Steve Jobs famously said that Apple stands at the intersection of of Technology and the Liberal Arts. He said it more than once because he thought it was an important distinction of the company.
In an intuitive way, the message may have gotten through to the average person, but I don’t think professional observers and managers of technology have quite grasped what he meant.
It’s not a glib throw-away marketing phrase. I can imagine many other, more evocative ways of saying that Apple blends the hard and the soft; the heart and mind, if you will.
His choice of words makes me believe that he meant it as a fundamental blending of two disparate and considered-opposite concepts, rather like yin-yang: things which do not naturally mix but which are complementary, interconnected, interdependent, and give rise to each other.

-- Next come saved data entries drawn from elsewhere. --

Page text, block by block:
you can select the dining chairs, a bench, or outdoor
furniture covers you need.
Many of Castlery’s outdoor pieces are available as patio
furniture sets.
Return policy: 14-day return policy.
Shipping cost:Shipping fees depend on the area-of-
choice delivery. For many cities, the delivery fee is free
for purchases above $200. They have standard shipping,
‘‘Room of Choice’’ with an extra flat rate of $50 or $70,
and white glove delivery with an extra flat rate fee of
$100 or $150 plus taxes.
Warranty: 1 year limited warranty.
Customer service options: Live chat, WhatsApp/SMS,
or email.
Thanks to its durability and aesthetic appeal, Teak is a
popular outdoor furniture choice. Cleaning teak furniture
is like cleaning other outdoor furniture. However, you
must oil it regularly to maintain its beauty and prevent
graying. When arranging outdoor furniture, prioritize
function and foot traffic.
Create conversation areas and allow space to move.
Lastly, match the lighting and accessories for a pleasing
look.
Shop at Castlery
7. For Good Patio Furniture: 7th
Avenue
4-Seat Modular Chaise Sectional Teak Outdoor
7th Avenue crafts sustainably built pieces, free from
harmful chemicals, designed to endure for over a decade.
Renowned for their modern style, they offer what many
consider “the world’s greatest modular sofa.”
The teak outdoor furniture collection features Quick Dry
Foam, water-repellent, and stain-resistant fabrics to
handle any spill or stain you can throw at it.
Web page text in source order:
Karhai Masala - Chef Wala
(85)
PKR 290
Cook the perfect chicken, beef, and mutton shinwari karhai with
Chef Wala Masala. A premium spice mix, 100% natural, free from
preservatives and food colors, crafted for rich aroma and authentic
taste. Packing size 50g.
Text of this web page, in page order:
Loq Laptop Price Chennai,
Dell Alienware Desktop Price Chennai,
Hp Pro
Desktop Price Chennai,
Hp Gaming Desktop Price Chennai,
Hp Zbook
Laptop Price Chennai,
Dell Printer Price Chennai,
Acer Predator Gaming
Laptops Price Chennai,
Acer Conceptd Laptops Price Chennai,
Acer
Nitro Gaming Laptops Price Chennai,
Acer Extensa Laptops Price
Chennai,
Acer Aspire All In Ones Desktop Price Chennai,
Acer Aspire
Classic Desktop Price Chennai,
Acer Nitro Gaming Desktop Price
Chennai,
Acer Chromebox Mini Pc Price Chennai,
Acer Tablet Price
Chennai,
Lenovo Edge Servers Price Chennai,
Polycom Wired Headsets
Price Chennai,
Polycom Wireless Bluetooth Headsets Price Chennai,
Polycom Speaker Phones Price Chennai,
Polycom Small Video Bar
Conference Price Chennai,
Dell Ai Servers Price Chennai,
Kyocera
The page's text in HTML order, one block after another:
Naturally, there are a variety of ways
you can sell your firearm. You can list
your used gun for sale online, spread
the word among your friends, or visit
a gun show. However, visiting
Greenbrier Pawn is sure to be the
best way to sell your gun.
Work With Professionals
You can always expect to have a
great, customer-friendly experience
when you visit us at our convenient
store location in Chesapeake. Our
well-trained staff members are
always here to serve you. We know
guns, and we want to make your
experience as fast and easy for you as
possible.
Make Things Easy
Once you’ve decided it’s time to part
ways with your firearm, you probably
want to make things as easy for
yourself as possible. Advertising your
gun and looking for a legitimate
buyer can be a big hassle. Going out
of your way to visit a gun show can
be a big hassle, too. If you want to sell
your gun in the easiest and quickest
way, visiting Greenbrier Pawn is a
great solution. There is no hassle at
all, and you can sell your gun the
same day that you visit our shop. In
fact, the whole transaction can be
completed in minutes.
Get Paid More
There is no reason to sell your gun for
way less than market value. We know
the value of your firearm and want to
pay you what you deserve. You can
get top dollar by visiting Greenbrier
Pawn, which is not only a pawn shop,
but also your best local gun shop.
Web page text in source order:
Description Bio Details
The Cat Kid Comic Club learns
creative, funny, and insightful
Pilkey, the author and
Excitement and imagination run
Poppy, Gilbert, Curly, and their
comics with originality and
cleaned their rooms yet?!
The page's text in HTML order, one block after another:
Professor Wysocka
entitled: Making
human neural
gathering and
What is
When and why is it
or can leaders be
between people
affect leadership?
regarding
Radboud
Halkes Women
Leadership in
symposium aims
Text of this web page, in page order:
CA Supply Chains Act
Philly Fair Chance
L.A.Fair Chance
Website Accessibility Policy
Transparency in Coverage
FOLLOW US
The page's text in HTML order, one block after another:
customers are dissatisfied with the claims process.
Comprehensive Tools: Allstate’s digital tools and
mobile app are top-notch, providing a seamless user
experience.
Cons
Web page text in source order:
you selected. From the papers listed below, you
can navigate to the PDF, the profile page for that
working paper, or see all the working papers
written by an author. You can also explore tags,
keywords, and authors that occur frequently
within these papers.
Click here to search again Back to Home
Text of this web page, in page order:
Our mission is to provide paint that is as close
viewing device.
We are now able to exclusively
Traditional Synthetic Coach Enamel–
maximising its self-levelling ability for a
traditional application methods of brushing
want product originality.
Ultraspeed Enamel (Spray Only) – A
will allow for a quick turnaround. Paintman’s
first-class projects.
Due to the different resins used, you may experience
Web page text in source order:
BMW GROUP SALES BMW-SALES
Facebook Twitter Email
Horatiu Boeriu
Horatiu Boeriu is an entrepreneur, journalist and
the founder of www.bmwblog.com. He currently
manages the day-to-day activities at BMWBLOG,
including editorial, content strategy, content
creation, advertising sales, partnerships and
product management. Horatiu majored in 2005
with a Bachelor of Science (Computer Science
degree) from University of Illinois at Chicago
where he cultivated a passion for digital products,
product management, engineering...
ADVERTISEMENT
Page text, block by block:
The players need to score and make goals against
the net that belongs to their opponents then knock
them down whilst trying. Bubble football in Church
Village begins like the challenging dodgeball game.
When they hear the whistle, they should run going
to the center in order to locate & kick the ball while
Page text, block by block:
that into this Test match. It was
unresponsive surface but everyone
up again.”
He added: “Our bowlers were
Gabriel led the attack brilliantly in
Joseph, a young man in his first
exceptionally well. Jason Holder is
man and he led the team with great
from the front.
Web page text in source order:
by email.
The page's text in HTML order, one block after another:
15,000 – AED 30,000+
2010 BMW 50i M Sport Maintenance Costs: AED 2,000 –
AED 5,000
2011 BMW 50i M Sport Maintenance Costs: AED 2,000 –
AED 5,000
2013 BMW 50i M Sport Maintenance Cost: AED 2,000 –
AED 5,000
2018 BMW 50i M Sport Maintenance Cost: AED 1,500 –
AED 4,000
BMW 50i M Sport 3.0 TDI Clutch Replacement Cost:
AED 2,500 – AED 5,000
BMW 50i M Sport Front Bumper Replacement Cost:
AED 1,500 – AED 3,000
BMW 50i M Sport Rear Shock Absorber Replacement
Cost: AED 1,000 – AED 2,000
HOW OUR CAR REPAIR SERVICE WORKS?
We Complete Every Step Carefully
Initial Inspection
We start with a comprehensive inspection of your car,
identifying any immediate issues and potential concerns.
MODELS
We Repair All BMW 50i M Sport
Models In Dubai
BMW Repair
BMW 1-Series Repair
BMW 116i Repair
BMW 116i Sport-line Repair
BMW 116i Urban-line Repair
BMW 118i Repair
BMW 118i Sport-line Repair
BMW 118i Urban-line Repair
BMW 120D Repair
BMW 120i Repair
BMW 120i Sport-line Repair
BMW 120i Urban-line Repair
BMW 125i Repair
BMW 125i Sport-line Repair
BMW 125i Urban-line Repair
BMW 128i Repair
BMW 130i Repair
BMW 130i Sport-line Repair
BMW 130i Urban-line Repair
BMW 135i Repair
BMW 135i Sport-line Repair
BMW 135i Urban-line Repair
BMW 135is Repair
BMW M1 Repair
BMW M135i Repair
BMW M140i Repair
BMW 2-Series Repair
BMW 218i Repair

This interaction however is not well understood and even more rarely exploited. The reason they don’t mix well in business in particular is that individuals are typically not trained in both. Our education systems (from where these phrases originate) are unwilling or incapable of providing us with a grounding in both, so individuals tend to absorb only one or the other.
But it turns out that the interaction between these nominal opposites have determined our world to date and will continue to determine our fate. A cursory review of history shows that the “soft”, perceptive and feeling-based disciplines always combined with the analytical and judgmental to create a future which neither could create alone.
I note how Apple uses this combination to an advantage and have also used this methodology myself to understand and sense the future. Taking this method further, I would like to share it with others. I would like to recognize some faint but powerful patterns and bare some of the more audacious conclusions of my analysis.
The method chosen is a forum we are convening called The Post Modern Computing Summit.
It’s a small gathering where we are inviting the most enlightened thinkers of the future of computing to lead us into its next age, and perhaps, tentatively, the next era of civilization.